# Hop Plugs Vs Flowers



## QldKev (2/5/12)

Chatting to another brewer last night about some hop plugs I got, and their response was "they are not as good as flowers". I've always considered plugs as good as uncompressed flowers, can you tell the difference?

QldKev


----------



## Ross (2/5/12)

QldKev said:


> Chatting to another brewer last night about some hop plugs I got, and their response was "they are not as good as flowers". I've always considered plugs as good as uncompressed flowers, can you tell the difference?
> 
> QldKev




They are identical to flowers, just compressed into a plug for easier handling (feeding English casks). The added bonus is they store much better than loose flowers as only a small surface area is exposed to the air.
I'm intrigued to what this brewers reasons were behind their comment?

Cheers Ross


----------



## QldKev (2/5/12)

I should clarify too, this brewer is just a local home brewer who started AG a bit after me. 


What I got from it was the cell structure became damaged during the compression causing the compounds to become more unstable. I didn't think there was an excessive force in compressing them into plugs that could do this. At the time I just shrugged it off, but it just got me thinking maybe he could have been correct. 

Personally I can't tell any difference. 


QldKev


----------



## bigfridge (2/5/12)

Ross said:


> They are identical to flowers, just compressed into a plug for easier handling (feeding English casks). The added bonus is they store much better than loose flowers as only a small surface area is exposed to the air.
> I'm intrigued to what this brewers reasons were behind their comment?
> 
> Cheers Ross




I agree with Ross that they should be considered equivalent.
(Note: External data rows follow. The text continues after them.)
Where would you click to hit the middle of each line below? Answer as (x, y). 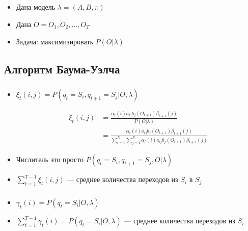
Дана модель (36, 7)
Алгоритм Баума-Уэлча (62, 69)
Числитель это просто (50, 159)
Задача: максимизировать (54, 41)
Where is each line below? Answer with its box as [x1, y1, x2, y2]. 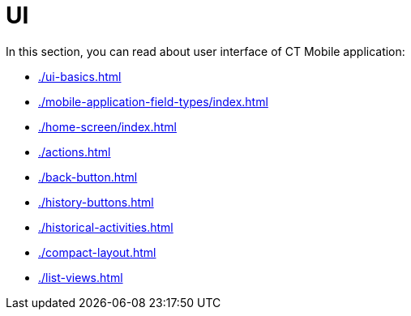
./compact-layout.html [38, 245, 156, 259]
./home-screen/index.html [38, 119, 177, 134]
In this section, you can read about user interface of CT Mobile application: [6, 44, 405, 58]
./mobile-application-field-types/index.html [38, 94, 268, 109]
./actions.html [38, 144, 111, 159]
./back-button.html [38, 169, 138, 184]
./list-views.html [38, 270, 123, 284]
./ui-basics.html [38, 69, 122, 83]
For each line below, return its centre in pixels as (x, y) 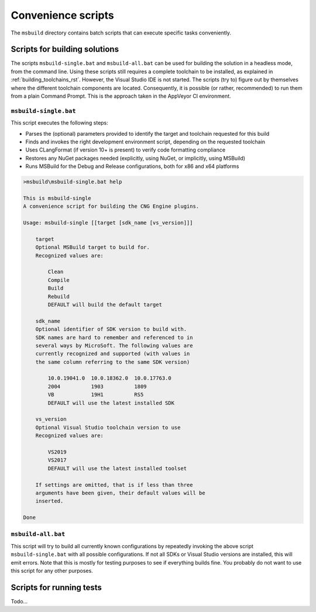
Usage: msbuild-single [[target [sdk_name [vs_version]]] (108, 223)
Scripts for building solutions (65, 49)
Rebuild (59, 296)
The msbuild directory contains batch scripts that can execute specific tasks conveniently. (121, 33)
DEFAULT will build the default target (105, 305)
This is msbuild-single (57, 198)
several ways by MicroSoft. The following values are (114, 345)
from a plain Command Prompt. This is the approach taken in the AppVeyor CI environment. (121, 96)
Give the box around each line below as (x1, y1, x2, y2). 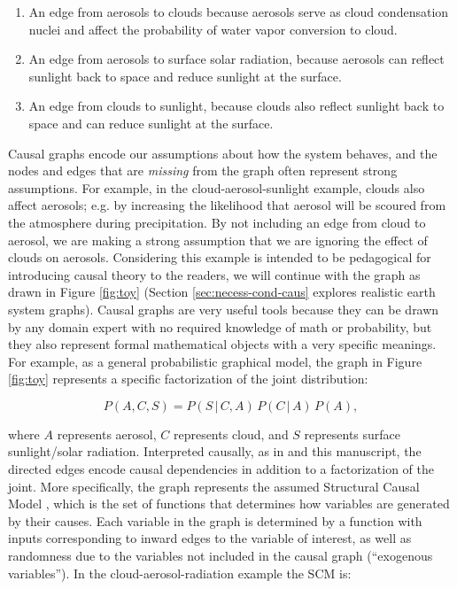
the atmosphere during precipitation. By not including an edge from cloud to (8, 213, 426, 231)
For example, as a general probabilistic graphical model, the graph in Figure (8, 352, 422, 370)
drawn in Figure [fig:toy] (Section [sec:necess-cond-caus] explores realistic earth (8, 283, 436, 301)
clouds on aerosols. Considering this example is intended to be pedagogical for (8, 248, 431, 267)
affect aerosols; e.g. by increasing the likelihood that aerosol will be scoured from (8, 196, 446, 214)
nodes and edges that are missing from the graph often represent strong (8, 161, 398, 180)
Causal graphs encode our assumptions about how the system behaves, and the (8, 143, 438, 162)
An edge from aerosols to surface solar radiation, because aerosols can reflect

While the purist will say that there is some damage to the lulipin glands during compression, they are certainly the best alternative that we can get here down under.

In the HB situation there are so many other variables that you can control that will influence the hop character present in th eglass.


----------



## black_labb (2/5/12)

there may be a difference when they are extremely fresh, but I'd suggest that plugs could end up being better than flowers after a short while.


----------